Каждый день я ходил в Павловскую больницу. Линн поправлялась, потому что не пила, и похудела, потому что не ела. Аня Петровна Лазуркина, высокая и красивая женщина со скромными сережками в ушах, была ее лечащим врачом. Она говорила по-немецки и сумела объяснить мне на этом языке, что моя жена bitterlich[191] плакала из-за того, что ее не любят, и она не видит смысла в своем существовании. Она слишком много пьет, сказала доктор Лазуркина, потому что ей нечем заняться. Работа нужна ей не меньше любви. У нее больная печень, но сейчас, после приема лекарств советского производства, печень работает лучше. Водку ей пить нельзя — похоже, у вашей жены на нее allergiya. Ее нужно везти домой. У вас есть обратный билет? Khorosho. Поезжайте ближайшим рейсом на «Балтике» и закажите себе каюту, которую занимал Никита Хрущев, когда ездил в Америку. Там вашей бедняжке жене будет просторно, там ей обеспечат комфорт и лучший уход. Я ее поблагодарил. О плате за больницу речь не шла. СССР — страна социализма.

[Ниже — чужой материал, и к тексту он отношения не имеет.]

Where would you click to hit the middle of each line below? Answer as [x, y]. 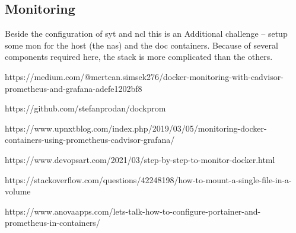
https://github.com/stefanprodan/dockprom [85, 108]
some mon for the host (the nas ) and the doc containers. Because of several [141, 45]
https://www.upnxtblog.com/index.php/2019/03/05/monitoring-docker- [136, 128]
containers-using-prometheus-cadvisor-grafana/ [90, 140]
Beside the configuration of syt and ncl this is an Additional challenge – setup [146, 33]
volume [18, 191]
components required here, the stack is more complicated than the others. [139, 57]
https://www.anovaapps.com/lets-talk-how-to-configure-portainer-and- [133, 211]
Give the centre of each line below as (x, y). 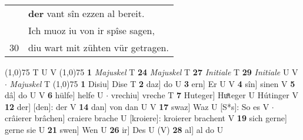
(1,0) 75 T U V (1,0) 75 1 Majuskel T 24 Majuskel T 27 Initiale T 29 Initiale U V (151, 72)
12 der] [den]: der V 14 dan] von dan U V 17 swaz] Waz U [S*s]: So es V (137, 106)
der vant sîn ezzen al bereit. (86, 13)
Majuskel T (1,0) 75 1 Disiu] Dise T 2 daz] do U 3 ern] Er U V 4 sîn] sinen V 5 (152, 83)
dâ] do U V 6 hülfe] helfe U (54, 95)
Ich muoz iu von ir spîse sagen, (91, 30)
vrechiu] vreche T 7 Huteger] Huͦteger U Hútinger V (204, 95)
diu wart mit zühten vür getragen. (99, 47)
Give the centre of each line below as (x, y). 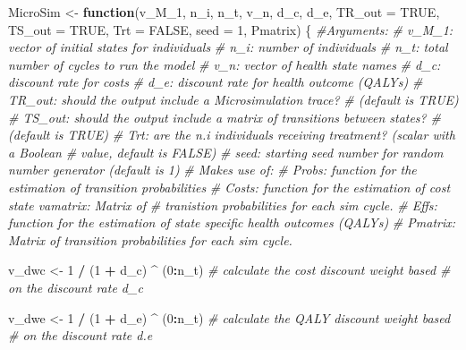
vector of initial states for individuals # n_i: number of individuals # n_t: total (228, 47)
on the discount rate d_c (76, 287)
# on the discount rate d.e (80, 335)
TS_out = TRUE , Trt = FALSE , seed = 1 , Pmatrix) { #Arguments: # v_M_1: (231, 29)
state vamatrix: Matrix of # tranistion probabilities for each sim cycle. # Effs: (223, 205)
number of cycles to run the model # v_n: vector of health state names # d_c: (225, 64)
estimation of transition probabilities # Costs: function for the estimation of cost (229, 187)
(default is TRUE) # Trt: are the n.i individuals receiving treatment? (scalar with (232, 135)
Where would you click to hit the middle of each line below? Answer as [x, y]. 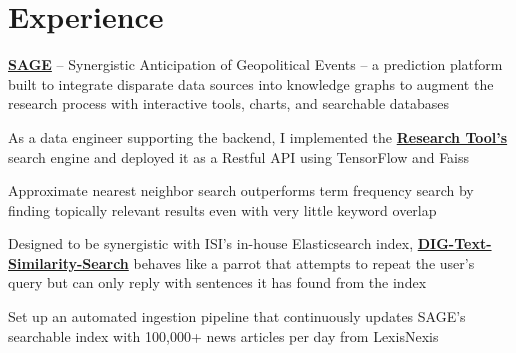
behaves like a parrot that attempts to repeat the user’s [304, 262]
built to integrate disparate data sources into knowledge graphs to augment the [251, 83]
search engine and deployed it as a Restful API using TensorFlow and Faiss [239, 156]
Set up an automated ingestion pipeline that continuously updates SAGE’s [237, 316]
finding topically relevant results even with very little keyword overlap [222, 209]
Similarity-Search [68, 262]
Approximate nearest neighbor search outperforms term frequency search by [241, 190]
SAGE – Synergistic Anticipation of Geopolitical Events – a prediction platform [255, 64]

Итак, мы отправились в Тилбери на «Балтике» в каюте, обставленной эдвардианской мебелью. Трубы и краны в ванной вызывали в памяти змей, опутавших Лаокоона. Провожая нас, Олег поднялся на палубу. «Могу показать, — сказал он, — как легко выбраться из Советской России, если есть желание. Я спрячусь в вашей ванной. Пока совершают обход, чтобы убедиться в отсутствии лишних людей, я там отсиживаюсь и спрыгиваю с парохода, только когда убирают сходни. Проще простого удрать отсюда, если хочешь. Только я не хочу. Я люблю Ленинград». Я понимал, что полюбить Ленинград легко — сам стал частично ленинградцем. Правда, молодые люди обычно не называли город Ленинградом — чаще Питером. Ленин еще не стал тем освещенным веками мифом, чтобы его имя закрепилось за подлинным центром России. Москва же — всего лишь большая деревня. Когда раздался сигнальный гудок и пароход приготовился отчалить, Олег атлетическим прыжком соскочил на берег и, стоя на пристани, махал нам рукой на прощанье. Я махал ему в ответ со слезами на глазах. Писательская машина в моей голове уже начала перерабатывать впечатления от посещения России в некий сюжет. Мы попали в Советский Союз, даже не показав паспорта, а уехать могли с эмигрантом, принимавшим ванну в нашем номере. Ни один читатель не поверит, как все это легко провернуть: в популярной беллетристике (вроде романов Фредерика Форсайта[192]) закрепился стереотипный образ СССР с эффективной работой безупречной полиции и неизбывной враждебностью к миру. Но я ведь не пишу популярную беллетристику.